穗嚇得直接動用命途,冰憑空而生,於她身前形成阻攔物。然後,什麼也沒發生,公司的人微笑著看著她,一言不發...
「冰系的...」公司的人開口,穗緊張地看著他,「【毀滅】。對吧?」
穗如墜冰窟,但她強行裝得不為所動,但明顯這傢伙不會中招...
「公司的主意不容更改,希望你們不要自尋死路。」他給出了結論。這意味著他們攻下洛陽成為了一個笑話,因為他們根本沒有能力反抗公司的人。

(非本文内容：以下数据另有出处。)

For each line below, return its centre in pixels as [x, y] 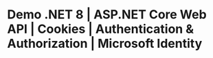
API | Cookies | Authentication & [101, 29]
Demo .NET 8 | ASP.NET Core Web [107, 15]
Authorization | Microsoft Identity [105, 44]
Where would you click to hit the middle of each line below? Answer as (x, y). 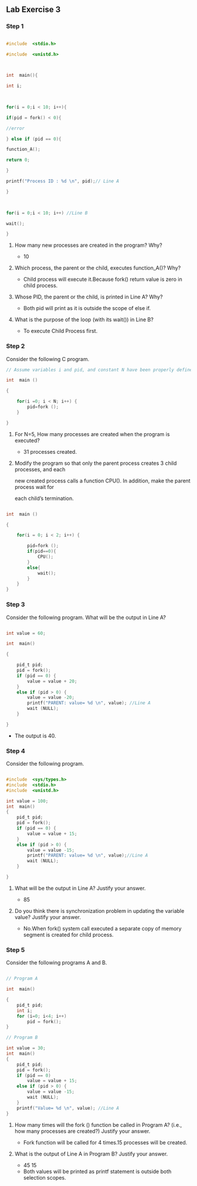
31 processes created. (50, 451)
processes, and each (40, 469)
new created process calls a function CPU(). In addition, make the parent (102, 481)
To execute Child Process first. (60, 331)
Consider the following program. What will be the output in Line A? (86, 617)
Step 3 (16, 604)
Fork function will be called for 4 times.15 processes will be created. (105, 1142)
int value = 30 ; (26, 1048)
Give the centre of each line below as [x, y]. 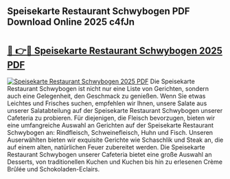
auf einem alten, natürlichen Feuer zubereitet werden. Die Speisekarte [106, 147]
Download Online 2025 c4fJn [71, 22]
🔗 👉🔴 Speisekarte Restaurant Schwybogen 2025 [115, 51]
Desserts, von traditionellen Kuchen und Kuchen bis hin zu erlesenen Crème [115, 162]
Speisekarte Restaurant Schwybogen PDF [99, 11]
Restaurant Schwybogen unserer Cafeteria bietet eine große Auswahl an [110, 155]
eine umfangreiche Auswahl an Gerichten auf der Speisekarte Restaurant [111, 125]
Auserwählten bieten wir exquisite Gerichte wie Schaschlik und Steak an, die [115, 140]
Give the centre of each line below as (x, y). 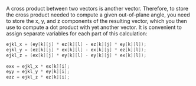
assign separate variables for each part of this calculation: (77, 34)
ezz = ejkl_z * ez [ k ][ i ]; (38, 77)
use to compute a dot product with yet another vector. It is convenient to (94, 27)
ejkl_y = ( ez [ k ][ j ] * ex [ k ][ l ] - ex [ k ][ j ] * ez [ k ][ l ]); (76, 49)
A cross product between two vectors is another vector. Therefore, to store (97, 9)
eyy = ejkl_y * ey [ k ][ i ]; (38, 72)
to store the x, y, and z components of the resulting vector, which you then (97, 21)
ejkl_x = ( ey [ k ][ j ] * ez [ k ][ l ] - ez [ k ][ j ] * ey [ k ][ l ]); (76, 44)
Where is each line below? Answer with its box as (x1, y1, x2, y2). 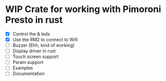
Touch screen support (12, 54, 59, 60)
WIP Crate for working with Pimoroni (5, 4, 161, 15)
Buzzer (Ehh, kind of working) (12, 42, 75, 48)
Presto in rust (5, 14, 63, 26)
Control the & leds (12, 31, 50, 37)
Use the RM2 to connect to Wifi (12, 37, 78, 42)
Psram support (12, 59, 44, 65)
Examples (12, 65, 33, 71)
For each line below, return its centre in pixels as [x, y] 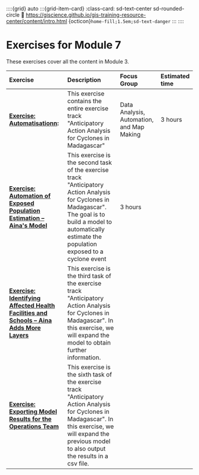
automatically [86, 229]
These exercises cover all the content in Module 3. [68, 61]
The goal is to [86, 214]
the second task [90, 162]
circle [13, 15]
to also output [86, 448]
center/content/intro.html [37, 21]
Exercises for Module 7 [64, 45]
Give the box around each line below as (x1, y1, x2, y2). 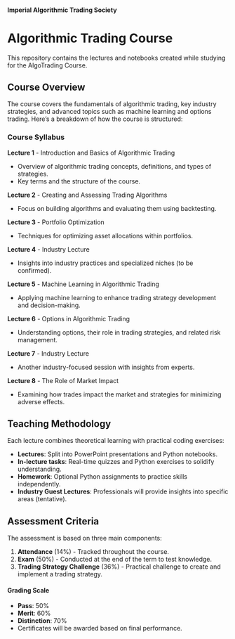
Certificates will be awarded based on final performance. (17, 624, 182, 633)
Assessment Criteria (7, 515, 100, 527)
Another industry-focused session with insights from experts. (17, 363, 195, 371)
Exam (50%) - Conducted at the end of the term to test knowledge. (17, 555, 213, 564)
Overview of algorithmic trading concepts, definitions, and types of (17, 162, 212, 170)
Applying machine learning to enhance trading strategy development (17, 293, 216, 302)
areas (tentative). (17, 495, 67, 503)
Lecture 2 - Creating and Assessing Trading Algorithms (7, 191, 168, 199)
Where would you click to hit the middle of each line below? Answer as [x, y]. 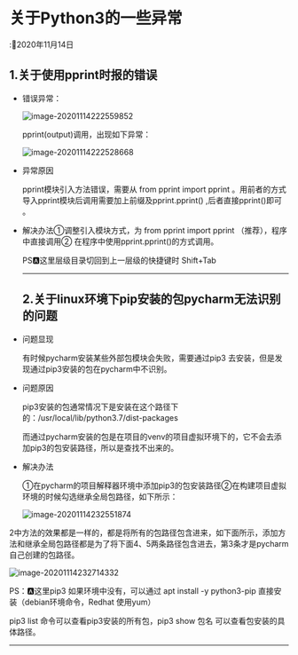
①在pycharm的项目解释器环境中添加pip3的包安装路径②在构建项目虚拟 [154, 485]
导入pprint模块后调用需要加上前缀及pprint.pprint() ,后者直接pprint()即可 [152, 200]
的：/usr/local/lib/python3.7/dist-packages [100, 417]
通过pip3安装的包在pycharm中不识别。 [101, 368]
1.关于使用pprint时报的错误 [83, 75]
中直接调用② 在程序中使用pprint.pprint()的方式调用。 [120, 241]
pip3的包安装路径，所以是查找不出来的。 [104, 447]
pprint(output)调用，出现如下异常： [86, 134]
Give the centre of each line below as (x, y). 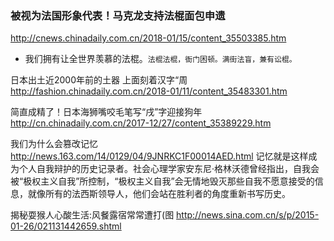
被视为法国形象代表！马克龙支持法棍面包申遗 (118, 15)
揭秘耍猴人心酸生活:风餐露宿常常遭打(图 (92, 215)
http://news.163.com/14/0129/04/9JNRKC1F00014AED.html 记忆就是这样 (159, 156)
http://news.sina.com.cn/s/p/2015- (248, 215)
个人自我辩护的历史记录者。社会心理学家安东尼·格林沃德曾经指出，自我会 (169, 169)
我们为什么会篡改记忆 (54, 144)
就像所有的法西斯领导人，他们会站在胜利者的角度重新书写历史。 (159, 194)
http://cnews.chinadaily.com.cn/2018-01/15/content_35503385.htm (148, 38)
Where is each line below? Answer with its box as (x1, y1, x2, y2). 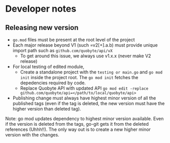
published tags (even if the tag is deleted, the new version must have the (12, 100, 165, 106)
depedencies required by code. (20, 80, 86, 86)
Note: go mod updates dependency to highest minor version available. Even (5, 116, 164, 122)
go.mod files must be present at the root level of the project (12, 37, 135, 43)
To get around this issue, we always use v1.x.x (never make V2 (20, 53, 151, 59)
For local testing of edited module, (12, 64, 85, 69)
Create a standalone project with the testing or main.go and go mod (20, 69, 163, 75)
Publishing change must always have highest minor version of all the (12, 95, 156, 101)
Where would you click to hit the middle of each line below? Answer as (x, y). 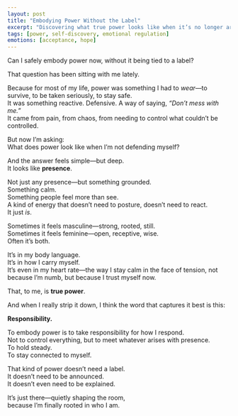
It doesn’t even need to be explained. (61, 384)
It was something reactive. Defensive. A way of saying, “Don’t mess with (113, 103)
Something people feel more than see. (63, 197)
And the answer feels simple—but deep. (66, 161)
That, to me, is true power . (46, 291)
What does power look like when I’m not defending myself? (93, 147)
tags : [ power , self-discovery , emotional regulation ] (89, 34)
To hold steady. (30, 348)
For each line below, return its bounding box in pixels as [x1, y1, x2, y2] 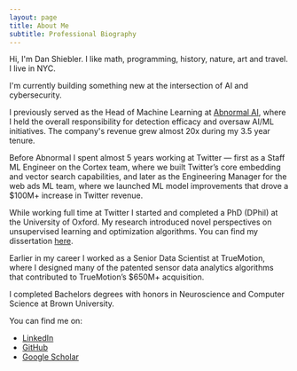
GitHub [21, 343, 49, 353]
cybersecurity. [9, 90, 62, 100]
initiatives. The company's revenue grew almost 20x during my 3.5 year [9, 126, 270, 137]
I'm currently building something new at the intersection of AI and [9, 81, 249, 91]
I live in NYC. [9, 63, 56, 74]
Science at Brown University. [9, 298, 115, 309]
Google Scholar [21, 351, 80, 362]
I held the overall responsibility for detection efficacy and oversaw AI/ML [9, 116, 275, 127]
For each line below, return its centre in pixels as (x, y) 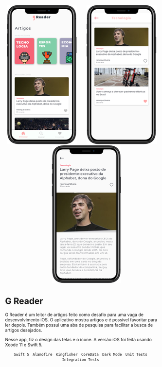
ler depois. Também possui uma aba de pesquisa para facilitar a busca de (79, 325)
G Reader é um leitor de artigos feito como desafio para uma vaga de (74, 315)
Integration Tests (81, 360)
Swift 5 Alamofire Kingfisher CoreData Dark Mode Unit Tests (81, 355)
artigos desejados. (24, 330)
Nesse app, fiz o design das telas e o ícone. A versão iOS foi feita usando (79, 340)
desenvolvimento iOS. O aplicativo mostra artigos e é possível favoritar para (81, 320)
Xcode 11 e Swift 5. (24, 345)
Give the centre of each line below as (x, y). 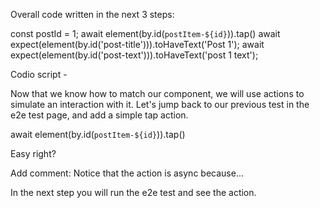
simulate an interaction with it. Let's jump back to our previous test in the (160, 104)
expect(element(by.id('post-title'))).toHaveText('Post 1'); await (137, 44)
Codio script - (39, 74)
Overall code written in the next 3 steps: (92, 14)
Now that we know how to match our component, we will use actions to (157, 93)
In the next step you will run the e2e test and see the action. (133, 192)
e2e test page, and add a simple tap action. (99, 115)
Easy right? (33, 153)
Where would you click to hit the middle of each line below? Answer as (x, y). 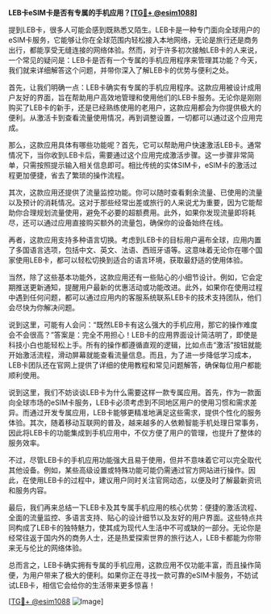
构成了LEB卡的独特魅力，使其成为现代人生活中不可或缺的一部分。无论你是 (138, 528)
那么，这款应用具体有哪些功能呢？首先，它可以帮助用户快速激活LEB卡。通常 (135, 145)
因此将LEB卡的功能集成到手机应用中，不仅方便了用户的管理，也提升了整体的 (135, 433)
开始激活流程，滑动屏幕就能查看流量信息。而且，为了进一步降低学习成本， (132, 355)
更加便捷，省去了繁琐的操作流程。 (72, 175)
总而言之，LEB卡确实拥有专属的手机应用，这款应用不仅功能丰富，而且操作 (131, 565)
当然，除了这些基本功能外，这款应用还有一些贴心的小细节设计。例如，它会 (132, 277)
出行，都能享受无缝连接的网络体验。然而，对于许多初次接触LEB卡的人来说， (135, 50)
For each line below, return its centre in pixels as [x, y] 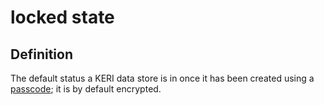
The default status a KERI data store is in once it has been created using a [162, 78]
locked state [62, 17]
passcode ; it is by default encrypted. [86, 89]
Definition [41, 54]
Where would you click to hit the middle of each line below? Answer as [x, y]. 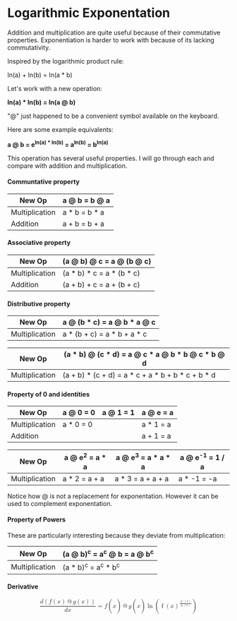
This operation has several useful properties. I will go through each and [111, 158]
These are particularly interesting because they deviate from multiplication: [116, 535]
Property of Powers [36, 519]
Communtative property [43, 182]
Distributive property [39, 303]
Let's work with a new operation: [55, 88]
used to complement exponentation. [60, 503]
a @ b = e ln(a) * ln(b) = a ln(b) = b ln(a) [58, 144]
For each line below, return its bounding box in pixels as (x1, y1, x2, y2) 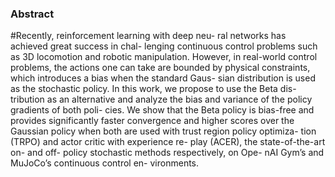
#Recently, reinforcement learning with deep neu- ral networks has (10, 30, 287, 42)
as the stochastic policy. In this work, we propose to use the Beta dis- (10, 83, 297, 95)
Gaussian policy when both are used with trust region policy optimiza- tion (10, 125, 317, 137)
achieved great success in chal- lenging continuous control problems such (10, 40, 318, 52)
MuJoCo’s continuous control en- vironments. (10, 157, 200, 169)
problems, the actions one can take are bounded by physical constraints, (10, 62, 311, 74)
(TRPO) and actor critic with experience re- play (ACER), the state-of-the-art (10, 136, 326, 148)
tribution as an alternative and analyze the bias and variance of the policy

「明天,離開這裡,還有你們藏的那些老鼠,都離開這裡。」男人嘆口氣,「你知道對於公司而言,最簡單的方法是什麼?我不想那樣做,因為我的家鄉就是...」
穗閃過一絲同情,但又回過神來,那他是怎麼活下來的?靠背叛?
男人毫不在意穗如何想的,「如果正午十二點還沒走完,那麼,我會自己來清理。噢,我下手沒什麼輕重,反正罪名會被按到你們頭上。」看著穗難堪的表情。
「畢竟,我可是神仙。哈哈哈,那麼,給你個機會,加入公司,你的能力未知,恐怕你自己都不知道。畢竟你暫時沒有那個能力去啟動命途。但我們可以幫你,甚至光靠我就可以!
不要堵死在一條路上,你的未來可以相當精彩!...」男人一口氣說了不少,似乎真的希望穗能同意。當然他也可以通過穗來獲取不少好處,只要那個叫桑的眼睛沒瞎,那麼這筆買賣就必賺!
男人最終還是離開了,穗沒有立即告訴梧桐,她躺在床上,不知道該怎樣才能入睡。
第二天,良一臉懵逼地看著面色滄桑的穗。
「你昨晚干...」良想關心一下,但瞬間被穗那要殺人的眼光所制止。今天需要準備了,於夜色之中,洛陽即將被更名。
....
「你說,女皇找我?」梧桐坐在廢墟上,有些意外。他可是殺了她父親,只要公司不傻,就一定會告訴她這個消息。於是,梧桐看著眼前的外賣機器人,後者是一隻會飛行,蜻蜓模樣的機器。有成年男性的腦袋大小。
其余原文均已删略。